2-way with the mustang doors is honestly hell to tune in a center image. Which is why I've been considering dash pods like you are for a small midrange. I know for a fact through testing myself that the image is instantly improved with mids on the dash.

I've really enjoyed quite a lot of different equipment in my mustang in all sorts of configurations. The Mustang is really install dependant I've found (like many cars are I imagine). I'd focus on how you want to install it and buy product that fits those needs.

I mean hell, one of my favorite tweeters is the Aura NT1 neo tweeter and it's all of $10 a piece. If you have a midrange you can play up to 3k+ and can get the NT1 aimed correctly they sound amazing. These are very finicky as far as aiming goes though.

Whereas the Scan 2904/6000's I could pretty much put anywhere and they sounded pretty good. But even those there was some trade-offs even against the $10 Auras. (top-end extension for one, but the Scan's are also at the top of my list of tweeters).

Honestly I've used all sorts of tweets and most, when installed and tuned to suit that specific tweeter, were fine and I doubt you could distinguish between them.

I'm rambling here but I'm bored at work.

Bottom line, when you're up at the quality range you're talking about I dont think you have much to worry about as far as tweeters go as long as you can handle installing and tuning them as needed.


----------



## Patrick Bateman (Sep 11, 2006)

BTA said:


> I'd agree with this.
> 
> As an example I'm using the JBL 660gti set right now. I've been screwing around with this and other equipment (Scan 2904/6000 tweets for instance) for a while now, both straight active and with the passive, all kinds of combinations. So far I prefer the JBL tweets with the passive xover (bi-amped). And strangely enough it sounds better with the Waveguide setting on the passive, even though I'm not using the waveguides.

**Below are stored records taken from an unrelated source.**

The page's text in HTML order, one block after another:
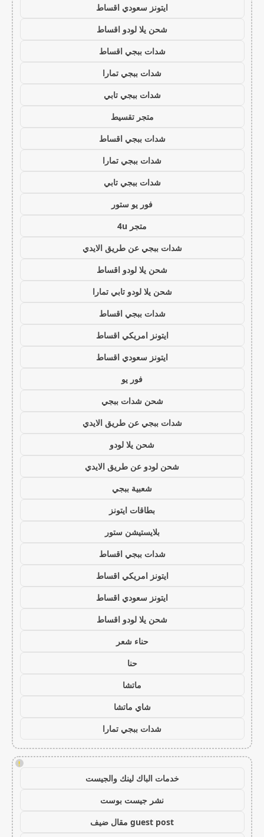
ايتونز سعودي اقساط
شحن يلا لودو اقساط
شدات ببجي اقساط
شدات ببجي تمارا
شدات ببجي تابي
متجر تقسيط
شدات ببجي اقساط
شدات ببجي تمارا
شدات ببجي تابي
فور يو ستور
متجر 4u
شدات ببجي عن طريق الايدي
شحن يلا لودو اقساط
شحن يلا لودو تابي تمارا
شدات ببجي اقساط
ايتونز امريكي اقساط
ايتونز سعودي اقساط
فور يو
شحن شدات ببجي
شدات ببجي عن طريق الايدي
شحن يلا لودو
شحن لودو عن طريق الايدي
شعبية ببجي
بطاقات ايتونز
بلايستيشن ستور
شدات ببجي اقساط
ايتونز امريكي اقساط
ايتونز سعودي اقساط
شحن يلا لودو اقساط
حناء شعر
حنا
ماتشا
شاي ماتشا
شدات ببجي تمارا
!
خدمات الباك لينك والجيست
نشر جيست بوست
guest post مقال ضيف
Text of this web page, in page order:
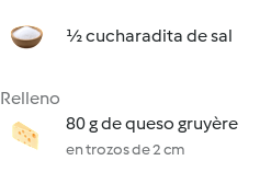
½ cucharadita de sal
Relleno
80 g de queso gruyère
en trozos de 2 cm
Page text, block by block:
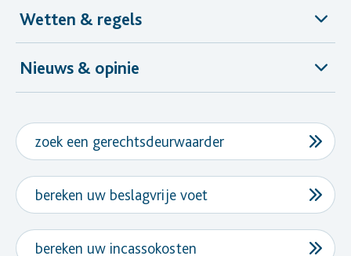
Wetten & regels
Nieuws & opinie
zoek een gerechtsdeurwaarder
bereken uw beslagvrije voet
bereken uw incassokosten
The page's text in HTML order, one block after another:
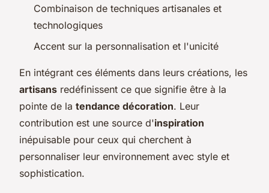
Combinaison de techniques artisanales et
technologiques
Accent sur la personnalisation et l'unicité
En intégrant ces éléments dans leurs créations, les
artisans redéfinissent ce que signifie être à la
pointe de la tendance décoration. Leur
contribution est une source d'inspiration
inépuisable pour ceux qui cherchent à
personnaliser leur environnement avec style et
sophistication.

The owner's manual for your speakers has a ton of great information on how to get good imaging in the car! Looks like JBL did their homework on this one:

http://manuals.harman.com/JBL/CAR/Owner's Manual/560GTi660GTiOMrev3_20_07.pdf

I only had a chance to skim it, but the data is excellent. It's interesting that Beyma, JBL and Focal are all doing waveguides in the car now.


----------



## farshad (Mar 4, 2007)

I apologize for the off-topic! but can you describe the sound of the tweeter in the jbl set? and why do you like it better than the scan 6000?


----------



## Wheres The Butta (Jun 6, 2009)

hm. My final decision hinges on an actual audition of the focal KRX3. At least I know what to look/listen for, and that the install/tune matters most.


----------



## jimbno1 (Apr 14, 2008)

Does this mean I am a dumbass for buying Alpine F1 SPX-Z18T 3-ways for $900? Maybe? By the way I find the authorized dealer/warranty discussion interesting. I don't think any DIY speakers have much of if any warranty. Maybe Parts Express if they are returned promptly. So not much difference there. Assuring you don't get fakes is another story.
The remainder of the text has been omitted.